Unlike Steem, ETC is relatively "easy" to value. ETC is worth 70% less than its current trading price or $60 million in market cap. In the long term, it may be worth less than this post. But that may be a very long term. And it is a non-zero possibility that ETC makes it so. Let's explore this together.

Tweets Are Too Short

My interest in valuing ETC started with this Barry Silbert tweet. Silbert heads the Digital Currency Group, a blockchain asset manager, and bought some amount of Ethereum Classic (ETC) and then tweeted about having bought it. (The next day, Coindesk, a DCG owned publication, would publish an article about Genesis Trading, a DCG owned digital currency trading platform, feeling "confident that demand could begin to rise for the nascent digital currency." Forget it. It's Chinatown.

At the time of the original tweet, ETC traded at 4% of ETH's value. Barry laid out his analysis in a subsequent tweet. I found it to be insufficient as a basis for investing. (In Barry's defense, Twitter is a poor place to do a valuation or lay out an analytical framework).

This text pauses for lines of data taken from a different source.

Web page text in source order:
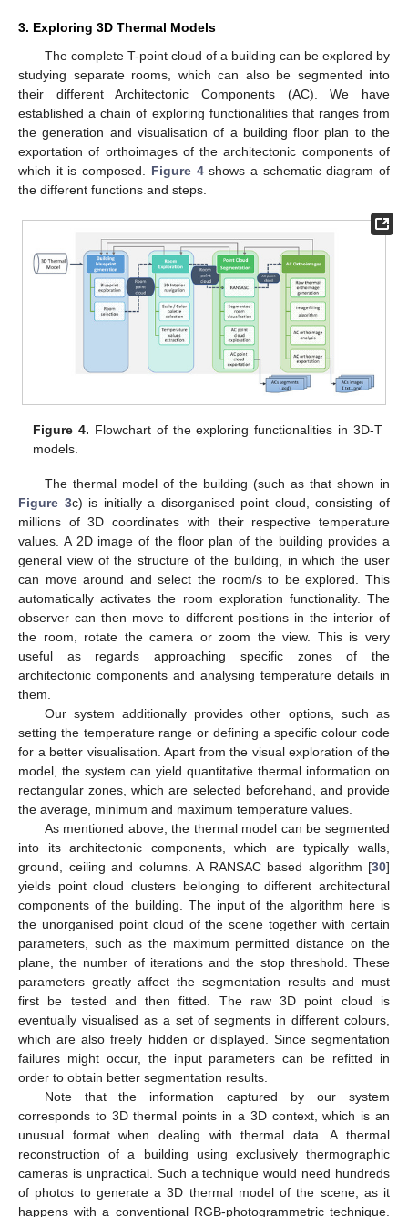
3. Exploring 3D Thermal Models
The complete T-point cloud of a building can be explored by
studying separate rooms, which can also be segmented into
their different Architectonic Components (AC). We have
established a chain of exploring functionalities that ranges from
the generation and visualisation of a building floor plan to the
exportation of orthoimages of the architectonic components of
which it is composed. Figure 4shows a schematic diagram of
the different functions and steps.
Figure 4. Flowchart of the exploring functionalities in 3D-T
models.
The thermal model of the building (such as that shown in
Figure 3c) is initially a disorganised point cloud, consisting of
millions of 3D coordinates with their respective temperature
values. A 2D image of the floor plan of the building provides a
general view of the structure of the building, in which the user
can move around and select the room/s to be explored. This
automatically activates the room exploration functionality. The
observer can then move to different positions in the interior of
the room, rotate the camera or zoom the view. This is very
useful as regards approaching specific zones of the
architectonic components and analysing temperature details in
them.
Our system additionally provides other options, such as
setting the temperature range or defining a specific colour code
for a better visualisation. Apart from the visual exploration of the
model, the system can yield quantitative thermal information on
rectangular zones, which are selected beforehand, and provide
the average, minimum and maximum temperature values.
As mentioned above, the thermal model can be segmented
into its architectonic components, which are typically walls,
ground, ceiling and columns. A RANSAC based algorithm [30]
yields point cloud clusters belonging to different architectural
components of the building. The input of the algorithm here is
the unorganised point cloud of the scene together with certain
parameters, such as the maximum permitted distance on the
plane, the number of iterations and the stop threshold. These
parameters greatly affect the segmentation results and must
first be tested and then fitted. The raw 3D point cloud is
eventually visualised as a set of segments in different colours,
which are also freely hidden or displayed. Since segmentation
failures might occur, the input parameters can be refitted in
order to obtain better segmentation results.
Note that the information captured by our system
corresponds to 3D thermal points in a 3D context, which is an
unusual format when dealing with thermal data. A thermal
reconstruction of a building using exclusively thermographic
cameras is unpractical. Such a technique would need hundreds
of photos to generate a 3D thermal model of the scene, as it
happens with a conventional RGB-photogrammetric technique.
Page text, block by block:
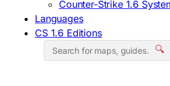
Counter-Strike 1.6
Languages
CS 1.6 Editions
🔍
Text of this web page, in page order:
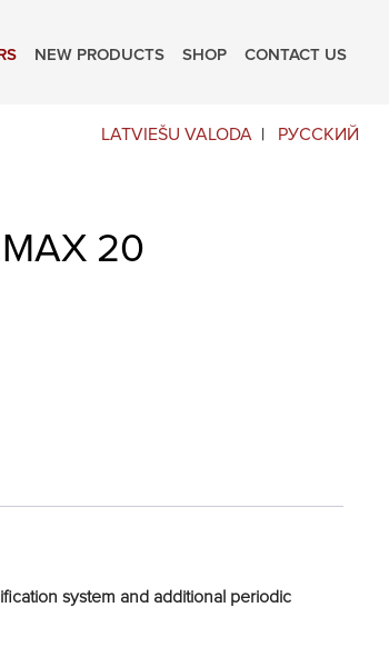
NEW PRODUCTS SHOP CONTACT US
LATVIEŠU VALODA РУССКИЙ
MAX 20
system and additional periodic
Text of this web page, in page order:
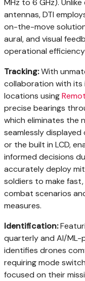
MHz to 6 GHz).
antennas, DTI
on-the-move
aural, and visual
operational
Tracking:With
collaboration with
locations using
precise bearings
which eliminates the
seamlessly
or the built in LCD,
informed decisions
accurately deploy
soldiers to make
combat scenarios
measures.
Identification:
quarterly and AI/ML-
identifies drones
requiring mode
focused on their
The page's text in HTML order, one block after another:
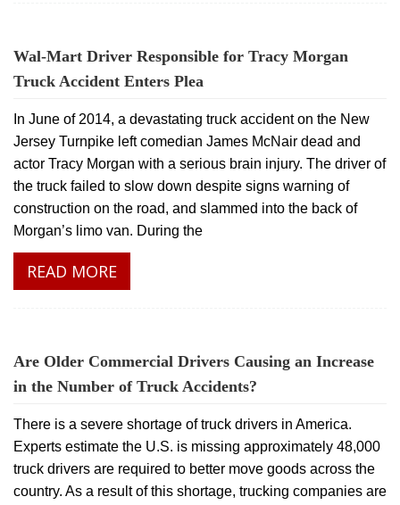
Wal-Mart Driver Responsible for Tracy Morgan
Truck Accident Enters Plea
In June of 2014, a devastating truck accident on the New
Jersey Turnpike left comedian James McNair dead and
actor Tracy Morgan with a serious brain injury. The driver of
the truck failed to slow down despite signs warning of
construction on the road, and slammed into the back of
Morgan’s limo van. During the
READ MORE
Are Older Commercial Drivers Causing an Increase
in the Number of Truck Accidents?
There is a severe shortage of truck drivers in America.
Experts estimate the U.S. is missing approximately 48,000
truck drivers are required to better move goods across the
country. As a result of this shortage, trucking companies are
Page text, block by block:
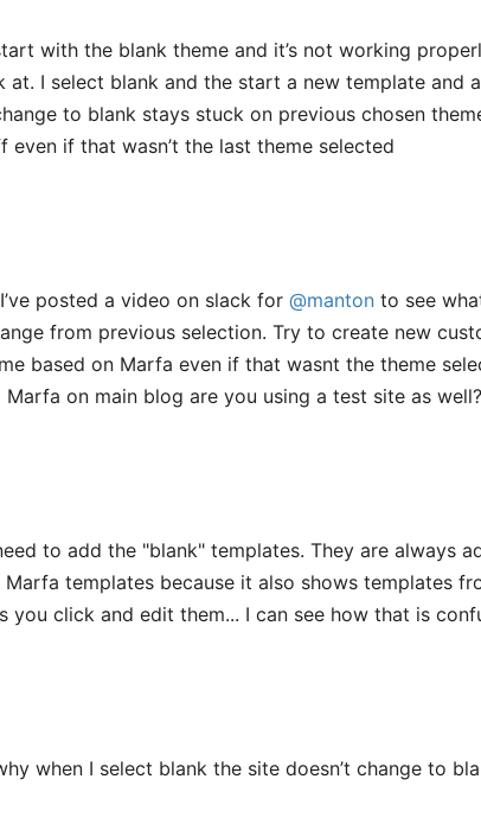
with the blank theme and it’s not working
at. I select blank and the start a new template and
to blank stays stuck on previous chosen
even if that wasn’t the last theme selected
posted a video on slack for @manton to see
from previous selection. Try to create new
based on Marfa even if that wasnt the theme
Marfa on main blog are you using a test site as well?
to add the "blank" templates. They are always
Marfa templates because it also shows templates
you click and edit them... I can see how that is
when I select blank the site doesn’t change to
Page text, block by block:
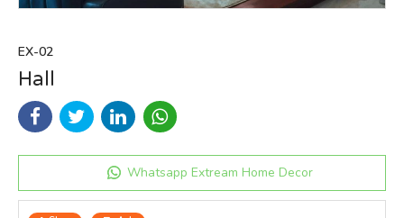
EX-02
Hall
Whatsapp Extream Home Decor
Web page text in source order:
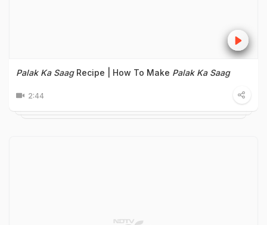
Palak Ka SaagRecipe | How To Make Palak Ka Saag
2:44
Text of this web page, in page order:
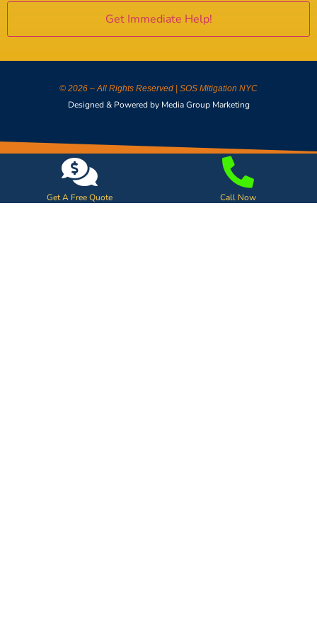
© 2026 – All Rights Reserved | SOS Mitigation NYC
Designed & Powered by Media Group Marketing
Get A Free Quote Call Now
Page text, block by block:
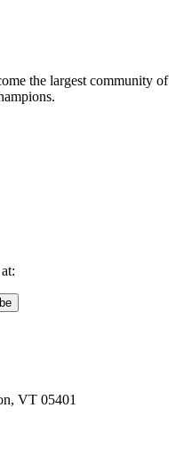
the largest community of
VT 05401
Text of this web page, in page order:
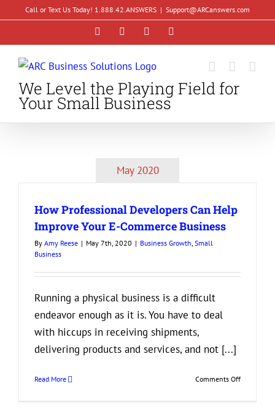
content
Call or Text Us Today! 1.888.42.ANSWERS | Support@ARCanswers.com
FacebookInstagramLinkedIn
We Level the Playing Field for
Your Small Business
May 2020
How Professional Developers Can Help
Improve Your E-Commerce Business
By Amy Reese | May 7th, 2020 | Business Growth, Small
Business
Running a physical business is a difficult
endeavor enough as it is. You have to deal
with hiccups in receiving shipments,
delivering products and services, and not [...]
Read More Comments Offon
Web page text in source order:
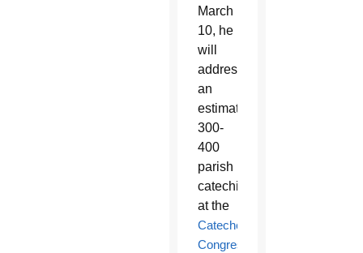
March
10, he
will
address
an
estimated
300-
400
parish
catechists
at the
Catechetical
Congress
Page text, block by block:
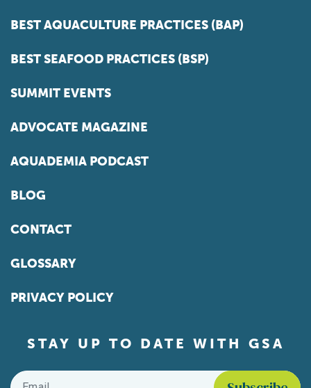
BEST AQUACULTURE PRACTICES (BAP)
BEST SEAFOOD PRACTICES (BSP)
SUMMIT EVENTS
ADVOCATE MAGAZINE
AQUADEMIA PODCAST
BLOG
CONTACT
GLOSSARY
PRIVACY POLICY
STAY UP TO DATE WITH GSA
Email
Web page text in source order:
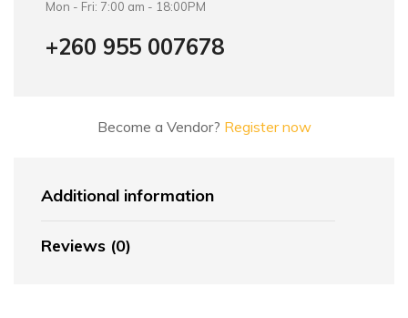
Mon - Fri: 7:00 am - 18:00PM
+260 955 007678
Become a Vendor? Register now
Additional information
Reviews (0)
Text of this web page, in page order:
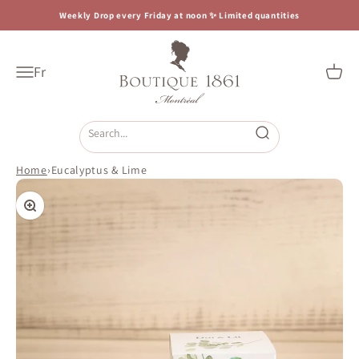
Weekly Drop every Friday at noon ✨ Limited quantities
Open navigation menu
Fr
Boutique 1861
Open
Open search
Home›Eucalyptus & Lime
Zoom
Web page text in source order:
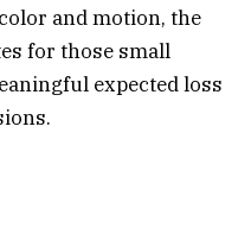
and motion, the
for those small
expected loss

25% chance ETH -> ETC in next six months. 25% x $1b = $250m = 5x increase in ETC value today

For starters, he assumed that Ethereum as a whole will be worth the same if ETC passes ETH in value. That doesn't make much sense. If there is that much uncertainty, his math should be something like 25% (his odds of ETC passing ETH in 6 months) * $500mm (half today's market cap) or lower. That's how I would break it down probabilistically but with way more scenarios. Static system value conditional on chaos having occurred seems like bad analysis and Ethereum is such a synergistic product that you kill the upside when you balkanize it. ETC's existence complicates and slows down dapp development if ETH wins out and vice versa to an ever greater degree. But why am I saying what I would do in a valuation when I can just do one myself?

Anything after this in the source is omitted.